Since introducing the idea of mixed-radix positions to further generalize NTK-aware Scaled RoPE in "Transformer Upgrade Road: 11. Taking the \beta-radix Position to the End", I felt that the effectiveness of similar approaches had reached its limit. To achieve more significant improvements, a different path was necessary. At this point, I recalled an idea I had conceived earlier, which had been set aside due to its high complexity. Since I have now encountered a bottleneck, "the only way is the best way," so I decided to revisit it.
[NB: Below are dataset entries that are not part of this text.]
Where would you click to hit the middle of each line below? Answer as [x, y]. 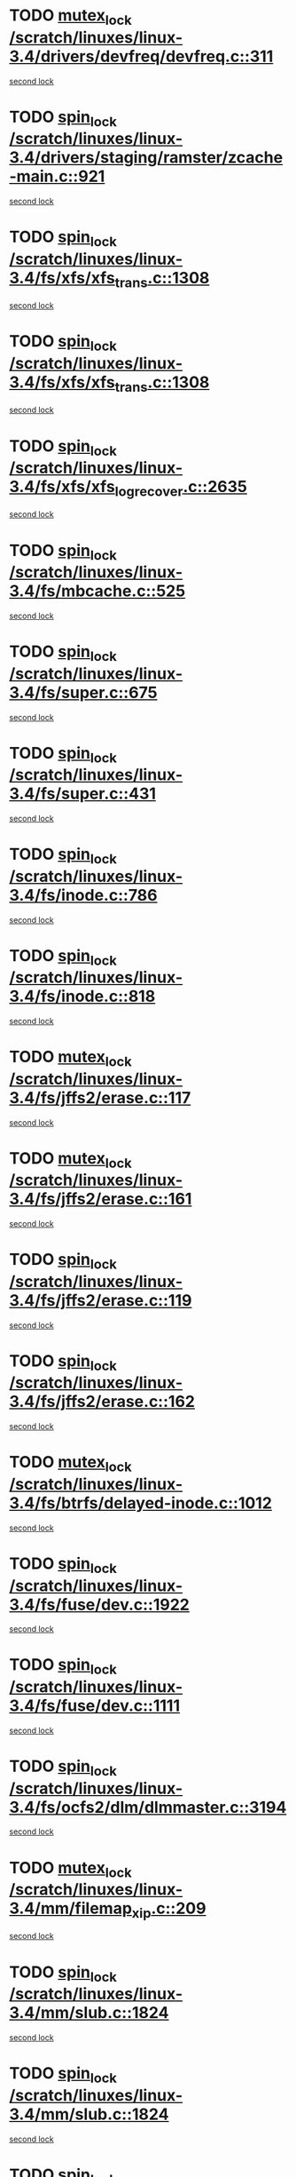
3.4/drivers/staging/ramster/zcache [146, 158]
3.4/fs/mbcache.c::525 [97, 591]
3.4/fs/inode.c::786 [83, 895]
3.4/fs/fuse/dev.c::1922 [100, 1605]
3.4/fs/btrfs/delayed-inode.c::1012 [141, 1503]
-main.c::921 [57, 176]
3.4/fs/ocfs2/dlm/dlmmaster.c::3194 [148, 1807]
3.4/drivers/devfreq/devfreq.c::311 [141, 56]
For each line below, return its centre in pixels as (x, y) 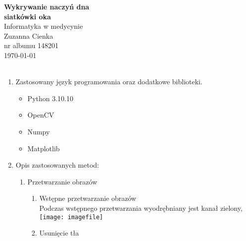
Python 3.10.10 (50, 98)
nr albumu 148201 (31, 45)
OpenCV (41, 115)
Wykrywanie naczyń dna (47, 6)
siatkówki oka (27, 16)
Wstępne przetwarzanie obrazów (88, 198)
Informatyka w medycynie (44, 26)
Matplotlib (44, 148)
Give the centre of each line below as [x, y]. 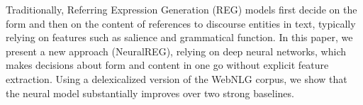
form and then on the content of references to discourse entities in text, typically [181, 23]
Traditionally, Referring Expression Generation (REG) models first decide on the [181, 9]
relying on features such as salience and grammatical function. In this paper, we [179, 37]
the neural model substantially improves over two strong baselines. [150, 93]
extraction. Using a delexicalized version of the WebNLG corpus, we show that [177, 78]
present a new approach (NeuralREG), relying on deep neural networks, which [176, 51]
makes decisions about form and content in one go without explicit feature [167, 65]
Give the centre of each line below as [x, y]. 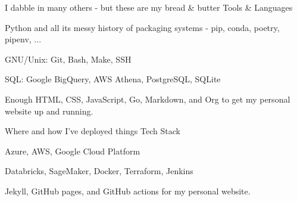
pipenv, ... [23, 39]
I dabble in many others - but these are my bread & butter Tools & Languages [149, 7]
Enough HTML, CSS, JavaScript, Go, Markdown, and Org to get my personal [148, 99]
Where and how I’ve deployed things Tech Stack [93, 131]
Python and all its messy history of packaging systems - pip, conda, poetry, [142, 27]
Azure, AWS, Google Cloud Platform [73, 151]
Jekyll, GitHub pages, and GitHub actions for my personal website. [128, 191]
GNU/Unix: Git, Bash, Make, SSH [68, 59]
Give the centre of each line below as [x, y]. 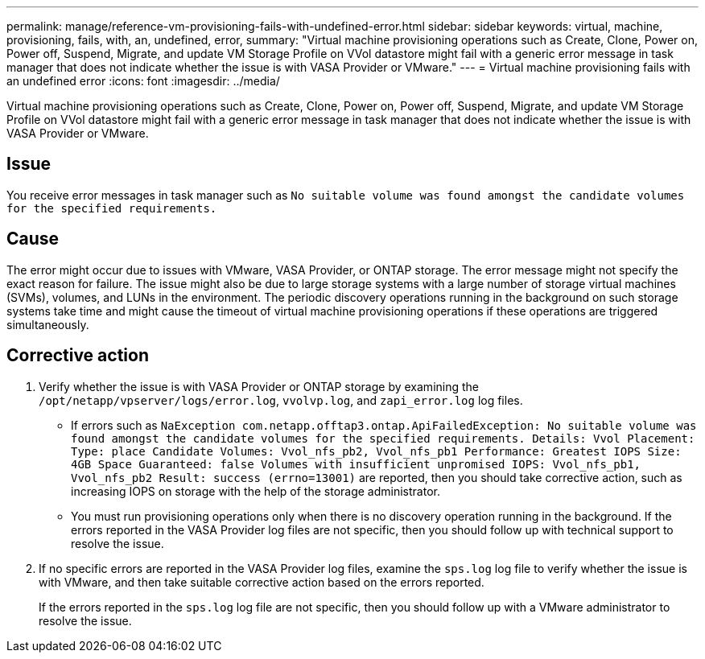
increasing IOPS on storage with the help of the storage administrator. [256, 491]
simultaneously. [48, 324]
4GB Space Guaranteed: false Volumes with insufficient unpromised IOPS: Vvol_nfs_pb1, [356, 464]
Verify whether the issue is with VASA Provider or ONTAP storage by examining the [259, 386]
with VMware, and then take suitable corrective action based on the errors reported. [262, 582]
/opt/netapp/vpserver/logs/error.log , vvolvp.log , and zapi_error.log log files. [281, 400]
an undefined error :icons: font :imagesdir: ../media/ [143, 81]
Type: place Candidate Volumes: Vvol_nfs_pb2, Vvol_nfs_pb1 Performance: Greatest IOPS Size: [376, 451]
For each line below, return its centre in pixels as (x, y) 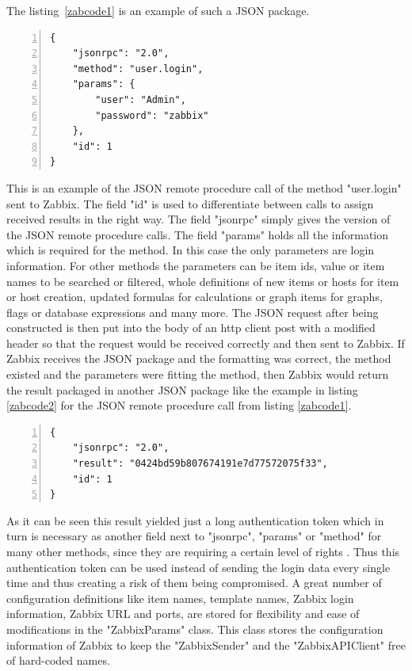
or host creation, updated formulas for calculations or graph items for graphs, (195, 297)
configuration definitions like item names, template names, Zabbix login (180, 598)
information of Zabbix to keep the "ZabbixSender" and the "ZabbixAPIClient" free (206, 644)
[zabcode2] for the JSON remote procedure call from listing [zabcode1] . (179, 405)
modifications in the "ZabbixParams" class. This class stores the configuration (195, 629)
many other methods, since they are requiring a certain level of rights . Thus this (203, 551)
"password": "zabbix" (152, 115)
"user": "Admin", (141, 99)
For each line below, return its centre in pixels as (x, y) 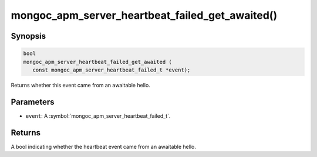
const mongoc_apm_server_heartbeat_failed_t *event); (112, 70)
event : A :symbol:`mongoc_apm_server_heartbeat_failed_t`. (98, 116)
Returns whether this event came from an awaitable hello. (81, 85)
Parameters (33, 102)
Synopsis (28, 36)
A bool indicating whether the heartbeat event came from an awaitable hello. (103, 146)
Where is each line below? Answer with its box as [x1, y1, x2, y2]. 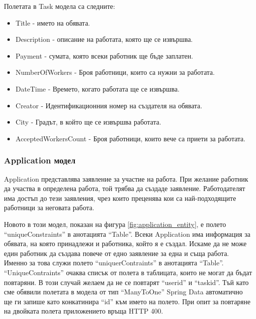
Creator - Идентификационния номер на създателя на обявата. [15, 100, 202, 110]
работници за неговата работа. [4, 202, 95, 213]
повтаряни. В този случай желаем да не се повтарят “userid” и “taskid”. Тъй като [4, 277, 249, 287]
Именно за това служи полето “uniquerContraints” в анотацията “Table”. [4, 257, 224, 268]
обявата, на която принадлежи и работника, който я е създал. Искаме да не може [4, 238, 247, 249]
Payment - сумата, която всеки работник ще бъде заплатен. [15, 50, 193, 61]
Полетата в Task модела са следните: [4, 1, 115, 11]
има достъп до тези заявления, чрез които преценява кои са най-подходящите [4, 192, 236, 203]
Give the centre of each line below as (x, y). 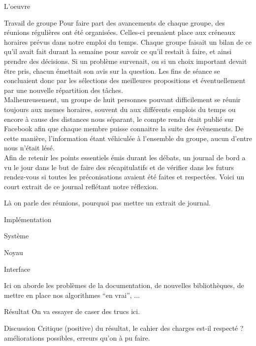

To my surprise, although this method increases inference complexity slightly, its experimental results are remarkably good—it even hints at an infinite capacity for length extrapolation! Therefore, I am eager to share this method in this article. Due to its formal similarity to the ReLU activation function, I have named this method "ReRoPE (Rectified Rotary Position Embeddings)."
Review
We know that RoPE is formally an absolute position encoding, but in practice, it brings relative position information to the Attention mechanism, specifically the following Toeplitz matrix: \begin{equation} \begin{pmatrix} 0 & \\ 1 & 0 & \\ 2 & 1 & 0 &\\ 3 & 2 & 1 & 0 & \\ \ddots & 3 & 2 & 1 & 0 & \\ \ddots & \ddots & 3 & 2 & 1 & 0 & \\ \ddots & \ddots & \ddots & \ddots & \ddots & \ddots & \ddots \\ \text{\small $L - 2$} & \ddots & \ddots & \ddots & \ddots & \ddots & \ddots & \ddots \\ \text{\small $L - 1$} & \text{\small $L - 2$} & \ddots & \ddots & \ddots & 3 & 2 & 1 & 0 & \\ \end{pmatrix} \label{eq:rope} \end{equation} Here L is the current sample length. When L significantly exceeds the training length, the extra positions have not been trained, so their performance cannot be guaranteed. This is why direct length extrapolation usually performs poorly.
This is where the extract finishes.